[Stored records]
────────────────────

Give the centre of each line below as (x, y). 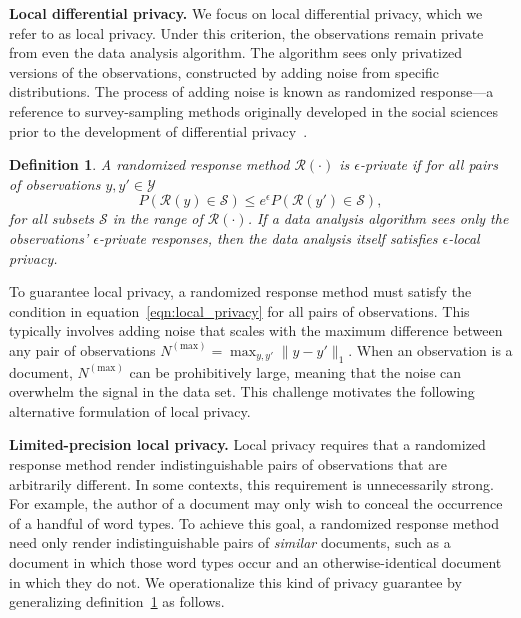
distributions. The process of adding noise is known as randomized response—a (251, 91)
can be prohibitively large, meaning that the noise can (295, 371)
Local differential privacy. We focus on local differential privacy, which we (246, 13)
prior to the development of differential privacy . (158, 130)
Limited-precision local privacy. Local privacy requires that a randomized (247, 444)
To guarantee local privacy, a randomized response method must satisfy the (240, 291)
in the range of (157, 218)
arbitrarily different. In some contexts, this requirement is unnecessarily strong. (252, 483)
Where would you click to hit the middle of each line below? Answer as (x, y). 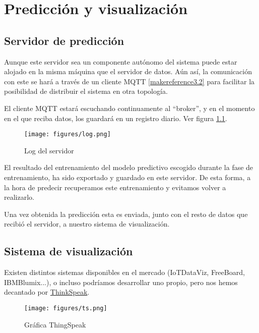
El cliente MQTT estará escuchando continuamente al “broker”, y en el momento (129, 108)
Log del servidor (49, 150)
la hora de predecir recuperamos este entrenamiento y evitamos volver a (115, 187)
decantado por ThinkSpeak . (47, 292)
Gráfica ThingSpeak (55, 324)
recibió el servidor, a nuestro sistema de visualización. (87, 224)
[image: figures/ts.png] (66, 308)
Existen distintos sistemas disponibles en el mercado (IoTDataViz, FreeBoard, (124, 272)
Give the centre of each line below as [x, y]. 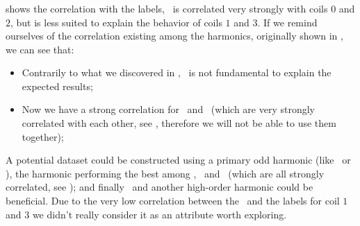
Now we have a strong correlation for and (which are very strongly [168, 109]
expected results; [57, 86]
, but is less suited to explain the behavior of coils [116, 22]
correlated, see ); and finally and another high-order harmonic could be [159, 187]
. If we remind [287, 22]
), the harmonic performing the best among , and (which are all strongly [165, 173]
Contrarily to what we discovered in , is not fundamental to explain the [177, 72]
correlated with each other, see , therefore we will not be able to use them [179, 123]
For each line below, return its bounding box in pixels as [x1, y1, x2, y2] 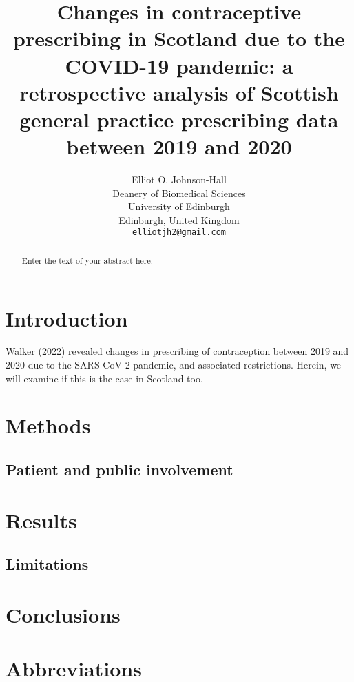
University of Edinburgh [128, 199, 230, 214]
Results [6, 506, 77, 534]
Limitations [6, 553, 89, 575]
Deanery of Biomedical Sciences [112, 185, 246, 200]
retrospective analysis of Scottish [19, 78, 339, 106]
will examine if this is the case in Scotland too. [6, 371, 203, 385]
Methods [6, 411, 91, 440]
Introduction [6, 304, 128, 332]
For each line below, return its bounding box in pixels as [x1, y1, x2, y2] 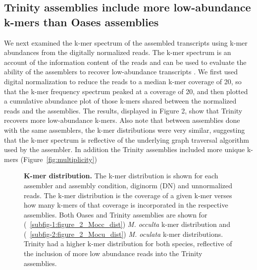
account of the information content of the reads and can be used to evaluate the [4, 56, 247, 67]
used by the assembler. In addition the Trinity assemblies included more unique [4, 144, 245, 155]
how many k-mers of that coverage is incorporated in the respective [24, 200, 228, 210]
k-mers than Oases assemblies [4, 14, 159, 29]
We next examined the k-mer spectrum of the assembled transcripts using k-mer [4, 37, 248, 48]
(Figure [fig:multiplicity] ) [20, 154, 97, 164]
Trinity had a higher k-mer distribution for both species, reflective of [24, 238, 232, 249]
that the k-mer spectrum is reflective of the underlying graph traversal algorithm [4, 134, 249, 145]
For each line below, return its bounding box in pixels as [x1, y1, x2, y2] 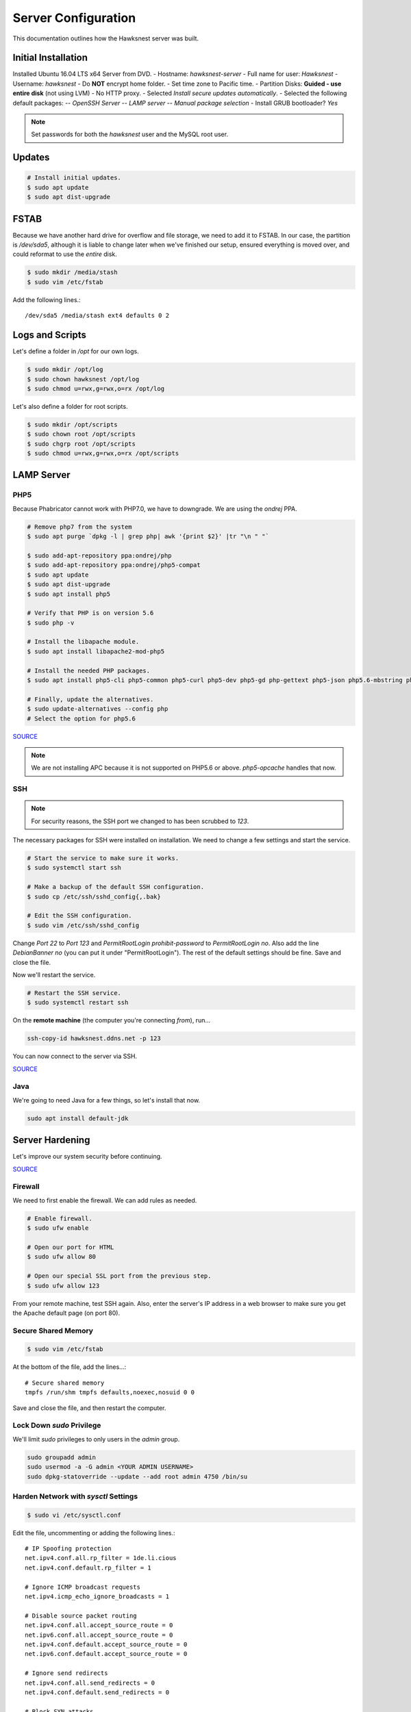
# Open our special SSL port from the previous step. [27, 1272, 212, 1280]
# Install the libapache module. [27, 638, 140, 646]
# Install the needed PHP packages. [27, 666, 151, 675]
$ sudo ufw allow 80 [27, 1253, 96, 1261]
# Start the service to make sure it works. [27, 855, 179, 862]
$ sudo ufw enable [27, 1224, 89, 1232]
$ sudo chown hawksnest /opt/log [27, 375, 140, 383]
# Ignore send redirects [25, 1670, 108, 1677]
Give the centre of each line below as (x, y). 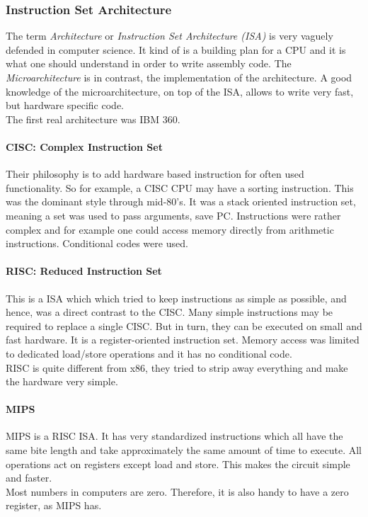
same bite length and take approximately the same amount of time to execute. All (184, 450)
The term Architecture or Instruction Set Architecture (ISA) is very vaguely (169, 36)
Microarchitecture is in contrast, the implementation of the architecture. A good (179, 77)
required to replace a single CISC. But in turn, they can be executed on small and (184, 325)
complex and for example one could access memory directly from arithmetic (170, 229)
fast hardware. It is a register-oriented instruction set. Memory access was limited (183, 340)
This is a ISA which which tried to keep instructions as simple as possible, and (176, 298)
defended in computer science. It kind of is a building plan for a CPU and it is (176, 49)
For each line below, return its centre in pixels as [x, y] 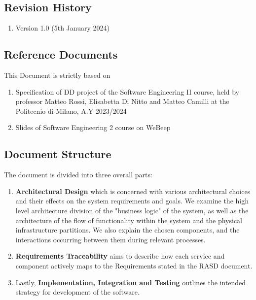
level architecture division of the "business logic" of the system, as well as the [132, 210]
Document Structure [58, 154]
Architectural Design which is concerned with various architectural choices [133, 191]
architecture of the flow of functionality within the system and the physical [129, 220]
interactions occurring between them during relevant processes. [110, 239]
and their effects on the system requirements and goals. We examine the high [132, 201]
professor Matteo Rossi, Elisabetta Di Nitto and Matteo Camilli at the [122, 101]
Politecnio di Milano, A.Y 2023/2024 [71, 111]
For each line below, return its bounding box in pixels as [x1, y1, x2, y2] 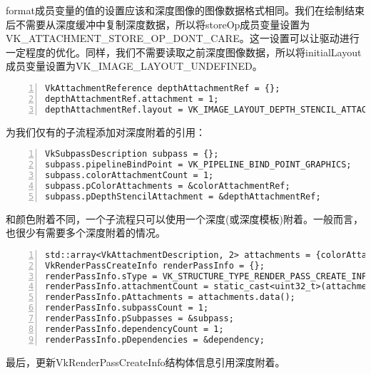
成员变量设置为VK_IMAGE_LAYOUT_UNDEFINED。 [6, 58, 263, 73]
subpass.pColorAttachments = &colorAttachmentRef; [45, 180, 290, 191]
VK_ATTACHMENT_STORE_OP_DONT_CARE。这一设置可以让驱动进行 [6, 31, 360, 46]
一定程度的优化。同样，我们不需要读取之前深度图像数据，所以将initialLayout [6, 44, 362, 59]
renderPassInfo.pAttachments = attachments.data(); [45, 292, 295, 303]
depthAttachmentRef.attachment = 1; [45, 93, 219, 104]
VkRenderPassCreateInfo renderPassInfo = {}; [45, 260, 265, 271]
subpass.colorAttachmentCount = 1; [45, 170, 214, 180]
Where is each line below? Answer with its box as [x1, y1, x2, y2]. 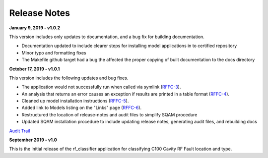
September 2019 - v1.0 [9, 137, 57, 143]
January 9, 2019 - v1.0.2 [9, 25, 61, 31]
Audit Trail [9, 128, 30, 134]
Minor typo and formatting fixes [21, 50, 86, 55]
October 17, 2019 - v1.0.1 [9, 66, 60, 72]
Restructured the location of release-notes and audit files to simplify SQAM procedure [21, 111, 198, 117]
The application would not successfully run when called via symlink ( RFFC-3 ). [21, 84, 181, 90]
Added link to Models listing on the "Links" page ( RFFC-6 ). [21, 105, 141, 111]
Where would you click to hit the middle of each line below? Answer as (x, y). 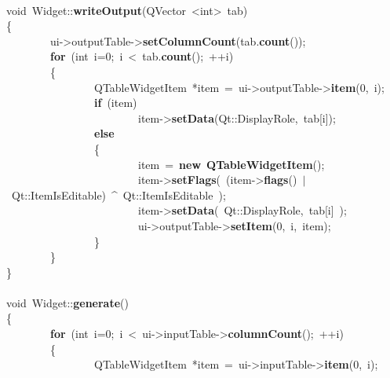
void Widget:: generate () (67, 302)
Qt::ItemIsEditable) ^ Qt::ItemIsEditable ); (118, 195)
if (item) (116, 103)
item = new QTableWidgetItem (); (231, 164)
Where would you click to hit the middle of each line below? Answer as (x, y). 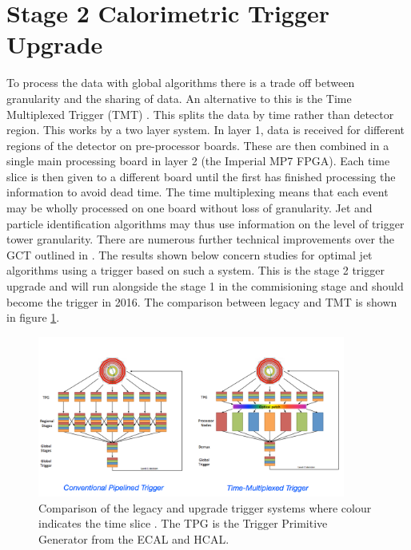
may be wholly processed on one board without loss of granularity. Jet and (190, 208)
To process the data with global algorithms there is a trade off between (181, 83)
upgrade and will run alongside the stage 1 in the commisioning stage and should (205, 286)
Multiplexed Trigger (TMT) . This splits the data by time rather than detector (200, 114)
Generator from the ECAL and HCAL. (134, 539)
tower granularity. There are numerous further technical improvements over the (201, 239)
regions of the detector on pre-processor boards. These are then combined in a (198, 145)
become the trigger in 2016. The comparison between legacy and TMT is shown (202, 301)
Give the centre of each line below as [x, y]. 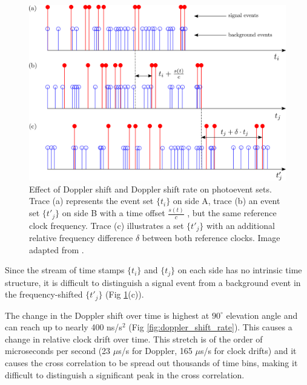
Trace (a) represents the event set [91, 201]
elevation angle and [262, 315]
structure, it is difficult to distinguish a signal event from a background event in [153, 282]
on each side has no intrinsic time [240, 270]
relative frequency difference [81, 238]
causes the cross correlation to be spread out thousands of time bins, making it [151, 363]
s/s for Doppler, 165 [155, 351]
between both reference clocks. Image [211, 238]
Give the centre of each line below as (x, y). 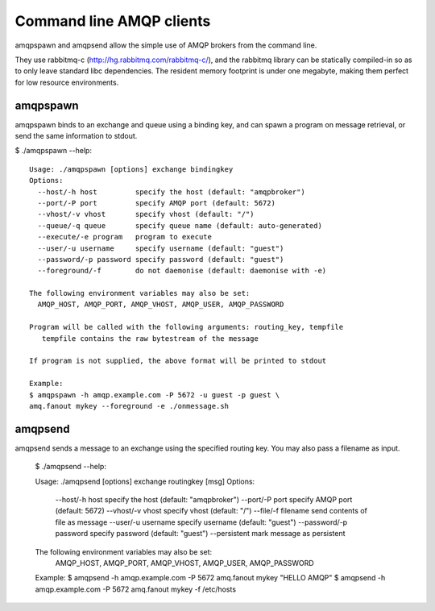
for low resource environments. (67, 82)
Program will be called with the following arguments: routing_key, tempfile (186, 327)
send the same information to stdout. (76, 136)
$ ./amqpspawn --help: (54, 151)
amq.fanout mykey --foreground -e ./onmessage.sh (129, 406)
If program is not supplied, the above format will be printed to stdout (178, 361)
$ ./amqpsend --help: (70, 467)
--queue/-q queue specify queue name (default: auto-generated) (180, 225)
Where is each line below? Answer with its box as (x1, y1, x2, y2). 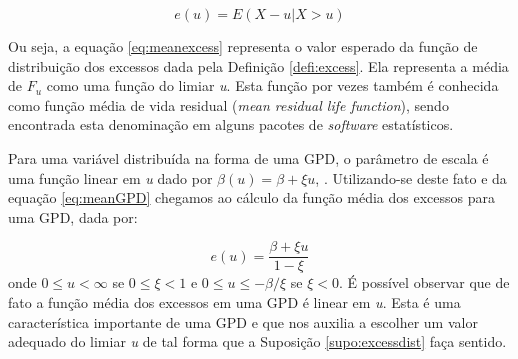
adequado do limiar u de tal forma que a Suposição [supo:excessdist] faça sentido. (8, 331, 507, 352)
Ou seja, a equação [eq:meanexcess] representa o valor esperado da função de (8, 36, 478, 56)
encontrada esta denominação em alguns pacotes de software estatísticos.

────────────────────

### What is needed:
Give again, word for word, every line from the top of the data through the line with "Existen distintos sistemas", both ends included, and exclude the pictures.

### Task output:
Give the centre of each line below as (x, y). 
distributions. The process of adding noise is known as randomized response—a (251, 91)
can be prohibitively large, meaning that the noise can (295, 371)
Local differential privacy. We focus on local differential privacy, which we (246, 13)
prior to the development of differential privacy . (158, 130)
Limited-precision local privacy. Local privacy requires that a randomized (247, 444)
To guarantee local privacy, a randomized response method must satisfy the (240, 291)
in the range of (157, 218)
arbitrarily different. In some contexts, this requirement is unnecessarily strong. (252, 483)
Where would you click to hit the middle of each line below? Answer as (x, y). 
El cliente MQTT estará escuchando continuamente al “broker”, y en el momento (129, 108)
Log del servidor (49, 150)
la hora de predecir recuperamos este entrenamiento y evitamos volver a (115, 187)
decantado por ThinkSpeak . (47, 292)
Gráfica ThingSpeak (55, 324)
recibió el servidor, a nuestro sistema de visualización. (87, 224)
[image: figures/ts.png] (66, 308)
Existen distintos sistemas disponibles en el mercado (IoTDataViz, FreeBoard, (124, 272)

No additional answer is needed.